Meet the Vivaldi Girls, Blessing and Cecilia


“We may have different religions, different languages, different colored skin, but we all belong to one human race” Kofi Annan.

Today you are receiving this late because I have been battling with a storm within; to write or not to write, to share or not. But I have decided to share, no matter how short. Yes we believe to one human race and apart from sports which makes us forget our different cleavages – ethnic, religious, creed, race, tongue, music does.  Not just any kind of music though, but amazing classical music.
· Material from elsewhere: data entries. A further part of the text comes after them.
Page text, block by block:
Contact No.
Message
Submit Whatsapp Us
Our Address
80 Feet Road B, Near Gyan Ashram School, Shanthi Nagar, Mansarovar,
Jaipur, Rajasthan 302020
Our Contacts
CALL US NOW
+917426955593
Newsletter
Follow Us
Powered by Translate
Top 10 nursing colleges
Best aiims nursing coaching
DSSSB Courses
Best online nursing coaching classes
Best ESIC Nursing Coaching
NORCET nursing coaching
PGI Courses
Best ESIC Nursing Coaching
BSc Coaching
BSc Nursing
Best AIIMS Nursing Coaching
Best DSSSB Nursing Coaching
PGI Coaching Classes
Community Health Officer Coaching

Recently I shared with you my new found love of Antonio Vivaldi’s works. The most recent is the aria Agitata in La Grasielda, dramma per musica in three acts that was composed by Antonio Vivaldi. According to Wikipedia, “The opera uses a revised version of the 1701 Italian libretto by Apostolo Zeno that was based on Giovanni Boccaccio's The Decameron (X, 10, "The Patient Griselda").The celebrated Venetian playwright Carlo Goldoni was hired to adapt the libretto for Vivaldi. The opera was first performed in Venice at the Teatro San Samuele on 18 May 1735.”.
The First Act
Years before the action begins, Gualtiero, King of Thessaly, had married a poor shepherdess, Griselda. The marriage was deeply unpopular with the king's subjects and when a daughter, Costanza, was born, the king had to pretend to have her killed while secretly sending her to be brought up by Prince Corrado of Athens. Now, after the recent birth of a son has led to another rebellion from the Thessalians against Griselda as a queen, Gualtiero is forced to dismiss her and promises to take a new wife. The proposed bride is in fact Costanza, who is unaware of her true parentage and unknown to Griselda. She is in love with Corrado's younger brother, Roberto, and the thought of being forced to marry Gualtiero drives her to despair.

The Second Act
Griselda returns to her home in the countryside where she is pursued by the villainous courtier Ottone, who is completely besotted with her and has surreptitiously fomented the popular uprisings in order to derail her marriage. She angrily rejects his advances. Gualtiero and his followers go out hunting and come across Griselda's cottage. Gualtiero foils an attempt by Ottone to kidnap Griselda and allows her back to the court, but only as Costanza's slave.

The Third Act
Ottone still resolutely pursues Griselda and Gualtiero promises him her hand as soon as he himself has married Costanza. Griselda absolutely refuses and declares she would rather die. At this point, Gualtiero embraces her, having demonstrated her virtue to the rebellious people, and takes her back as his wife. Gualtiero and Corrado reveal the true identity of Costanza, Ottone is pardoned and the girl is allowed to marry Roberto.
Image result for Vivaldi Agitata 
The performance of Agitata da due venti by multiple Grammy award winner and Italian coloratura mezzo-soprano opera singer and recitalist Cecilia Bartoli is simply phenomenal! She makes classical singing looks easy and her expression is simply divine.

One person that reminds me of her is the Nigerian Blessing Agu. Blessing’s soprano texture is simply unique and her ability to switch effortlessly between pitches, layering her way up is just cool. She makes singing so easy.

You can click on this link and listen to Blessing Agu in one of her entry at the Splash Heroes Semi Finals contest. Do not forget to like the video once you are done viewing.

Now as I write, I feel some clarity in my mind, the challenge before me no doubt daunting, but I am certain I will not be consumed.

For the love of a friend, classical music and sanity!